Most people who want to stick to a budget think there’s something wrong with them if they can’t stick with their budget. What they often ignore is that it’s more likely that something is wrong with the budget. Look, you know whether you’re a budget person or not. If you are, but you’re still not making it work, consider where your budget is breaking down. It could be a result of overestimating income, but most likely, it’s a result of not accounting for miscellaneous expenses each month. “But that car repair was a one-time only thing,” you may say. Next month, though, another expense creeps in.

Get back on track: I’m making this statistic up, but I would venture to guess that somewhere between 95% and 100% of budgets that work include a fairly large allocation for “miscellaneous expenses.” Take a three-month period and keep track of this category, even if you don’t budget for it. After that, you’ll start to budget for it. You can thank us later.

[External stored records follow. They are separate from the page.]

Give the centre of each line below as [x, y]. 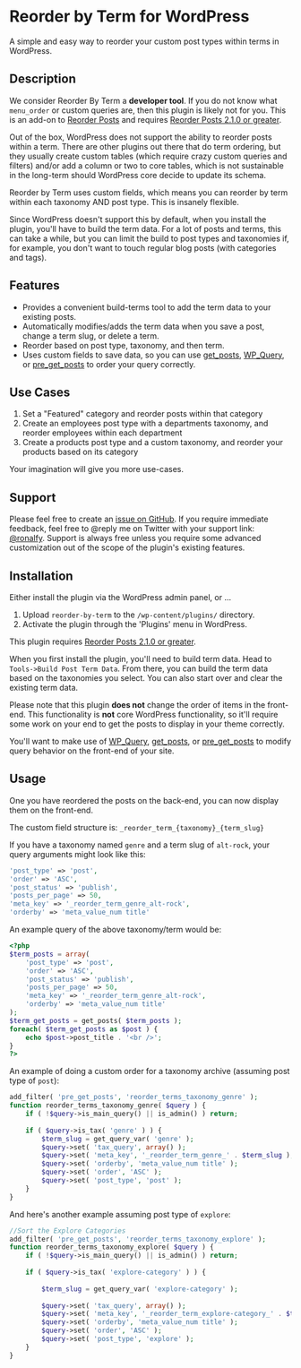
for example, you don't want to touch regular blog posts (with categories [143, 247]
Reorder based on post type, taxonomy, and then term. [124, 345]
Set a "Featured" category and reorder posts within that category [142, 414]
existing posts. [49, 316]
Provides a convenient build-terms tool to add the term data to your [146, 307]
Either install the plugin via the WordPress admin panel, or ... [120, 597]
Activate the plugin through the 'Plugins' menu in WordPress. [135, 624]
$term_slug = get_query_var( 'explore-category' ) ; [140, 1289]
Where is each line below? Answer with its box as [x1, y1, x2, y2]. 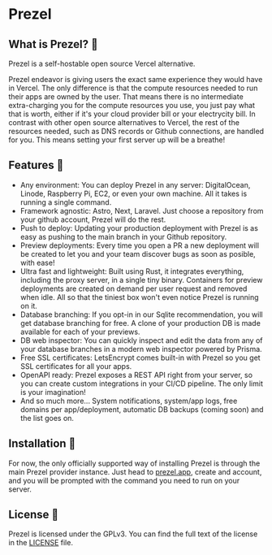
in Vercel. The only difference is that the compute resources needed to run [8, 83, 258, 93]
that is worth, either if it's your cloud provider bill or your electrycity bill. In [8, 109, 256, 119]
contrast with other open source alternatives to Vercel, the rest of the [8, 118, 240, 127]
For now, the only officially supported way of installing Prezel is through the [8, 458, 261, 468]
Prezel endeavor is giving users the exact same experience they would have [8, 75, 263, 84]
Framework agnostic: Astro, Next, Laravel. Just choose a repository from [19, 206, 264, 215]
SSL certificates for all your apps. [19, 361, 132, 371]
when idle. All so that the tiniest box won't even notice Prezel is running [19, 292, 259, 301]
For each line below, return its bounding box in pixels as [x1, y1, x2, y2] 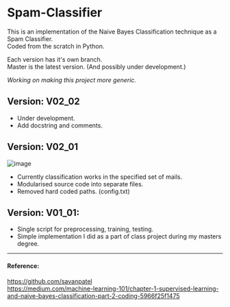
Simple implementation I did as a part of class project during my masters [16, 232, 222, 241]
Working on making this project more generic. [7, 75, 137, 84]
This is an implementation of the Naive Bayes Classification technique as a [7, 27, 217, 36]
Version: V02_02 [7, 96, 80, 108]
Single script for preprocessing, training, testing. [16, 225, 154, 234]
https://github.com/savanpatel [7, 277, 92, 285]
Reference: [7, 262, 40, 270]
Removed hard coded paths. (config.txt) [16, 187, 130, 195]

Underperforming Investments

Earlier this year, we wrote about one of the weak aspects of what is generally a strong investment principle: diversification. As we noted in that article, diversification is not a growth strategy—although it can lead to growth and protect growth. It can also inhibit growth, because growth in investments that perform really well in certain economic cycles may mean less growth, and perhaps even declines, in other investments.

It’s still a very good idea to have a diversified portfolio, but it’s also a really good idea to review that portfolio very frequently to make sure it’s performing optimally. It’s a good idea to work with a financial professional if you’re so inclined, because even if your portfolio is performing well, you may not know how it’s performing against other vehicles that you could consider. Always keep in mind, though, that your goals with retirement investments should be long-term; overreacting to short-term losses has hurt more portfolios than simply leaving an investment vehicle to go through some market fluctuations.

Get back on track: If you have investments that are repeatedly underperforming, consider making some adjustments to your portfolio. Again, don’t overreact to a quarter or two—and sometimes even more—of underperformance. But sometimes, if it looks like a lemon and smells like a lemon, it’s a lemon.

Where art thou, contingency fund?

Like miscellaneous expenses, the lack of a contingency fund is an underrated factor in many financial plans that just don’t work. Why? Because funneling a portion of your investment income into a contingency fund has a positive overall impact on longer-term savings. If an unexpected expense or a short-term dip in income from dental services should present itself, you can tap your contingency fund instead of siphoning off other investment income.

Get back on track: The contingency fund is a great thing to have, but it’s not a cure-all. Contingency fund vehicles, such as money market funds and certificates of deposit, are designed to straddle the line between liquidity and potential investment growth.

Make sure you are using your contingency fund as intended, and not as a long-term solution to a budget shortfall. If you find yourself raiding your contingency fund more often than you’d like, consider making adjustments in other areas of your budget instead.

A Last Word

Investor inertia is a very real thing. Objects in motion tend to stay in motion, and objects at rest tend to stay at rest. Financial plans that are humming along will likely continue to do so, with little touches of maintenance here and there. But those that come off the rails need immediate and lasting attention. It’s never too late to get back on track. Before you know it, you’ll be humming along again.